Israël, Palestine 2/3 – Encore des murs ?

Voici le deuxième article sur nos réflexions à propos d’Israël. Si vous n’avez pas lu le premier c’est par ici.

« Je me suis fait casser la fenêtre de ma voiture par un gamin qui m’a jeté une pierre. » nous dit une femme qui a voulu s’arrêter pour prendre un jeune Palestinien en stop.

Avant d’arriver, nous avions quelques problèmes pour comprendre vraiment ce qu’est la Palestine. Les territoires palestiniens sont composés de la Cisjordanie (West Bank in English) et de la bande de Gaza.

Palestine_Map_2007_(Settlements)

La Cisjordanie, la plus grande partie de ces territoires, est plus ou moins occupée par l’Israël qui ne reconnaît pas l’existence de la Palestine. Il y existe trois zones, A, B, et C. On a beau lire dix fois à quoi correspond chaque zone puis oublier, la différence devient très nette une fois sur place. Les zones A sont contrôlées par les Palestiniens, et les Israéliens n’ont pas le droit d’y aller, même si des soldats s’y rendent lors de raids ou d’opérations. Dans les zones B les Palestiniens sont en charge des affaires civiles et la sécurité est partagée entre les Israéliens et les Palestiniens. L’armée Israélienne y est omniprésente. En zone C, entièrement contrôlée par Israël, de nombreuses colonies se sont installées depuis 1967. Une colonie est en fait un petit village créé de toute pièce et entouré de barbelés avec un check-point à l’entrée, habité par des Israéliens souvent très sionistes. Une technique du gouvernement pour coloniser le territoire qui rend de plus en plus difficile une résolution du conflit. Les colons qui vont s’installer en Palestine considèrent que c’est leur droit de vivre ici en Terre Promise, et ce malgré le climat de terreur que les extrémistes peuvent leur inciter. Ils profitent par ailleurs des subventions du gouvernement pour les inciter aux joies de la colonie en famille.

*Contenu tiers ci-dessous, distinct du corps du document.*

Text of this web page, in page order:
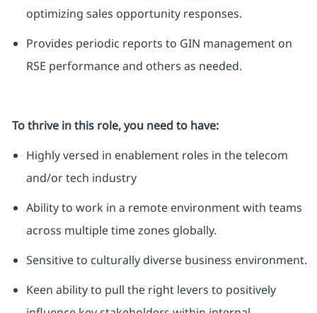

L’autre partie de la Palestine, la bande de Gaza, est une petite région dans le sud-ouest de l’Israël. D’abord occupée militairement par ce dernier jusqu’à sa partielle gestion par l’Autorité Palestinienne en 1994 décidée par les Accords d’Oslo, la bande de Gaza s’auto-gère pleinement depuis la rétractation des colonies en 2005. Avec l’arrivée au pouvoir du Hamas en 2007 et le blocus israélo-égyptien, les rapports se sont fortement dégradés et de grands affrontements ont eu lieu. Entre blocus, état de guerre et attaques armées, le peuple de la bande de Gaza subit de graves crises humanitaires et sanitaires. De plus le Hamas a mis en place un régime très islamique où il existe très peu de libertés et dans lequel on apprend aux plus jeunes à être prêt à mourir en martyr dans des attentats suicides contre Israël.

Avec les récents affrontements, Israël a décidé de se protéger des attaques, comme les jets de pierre dont nous parle cette femme, et s’est rapidement équipé avec tout un arsenal de dispositifs anti-terroristes. La bande de Gaza a été complètement entourée par un mur empêchant les contacts avec le monde extérieur, d’où les tunnels de trafic qui se sont créés au fil des années. Les villes en zone A sont pareillement isolées avec assez peu de considération pour les enfants qui reviennent le soir de l’école et trouvent en face de leur maison un mur de 12 mètres de haut. Les routes à risques sont longées par un mur anti jet de pierre et les Israéliens n’y vont pas avec le dos de la main morte quand il s’agit de grillage et de barbelés. Un peu partout en Palestine, des check-points viennent fleurir les prairies.

« Pouvez-vous ouvrir vos sacs ? » nous demande un soldat armé à l’entrée de chaque lieu public.

A l’entrée de tous les centres commerciaux, universités et autres, les voitures doivent ouvrir leur coffre, nos sacs sont ouverts régulièrement pour une vérification plutôt superficielle et nous traversons tout le temps des portiques beep beep.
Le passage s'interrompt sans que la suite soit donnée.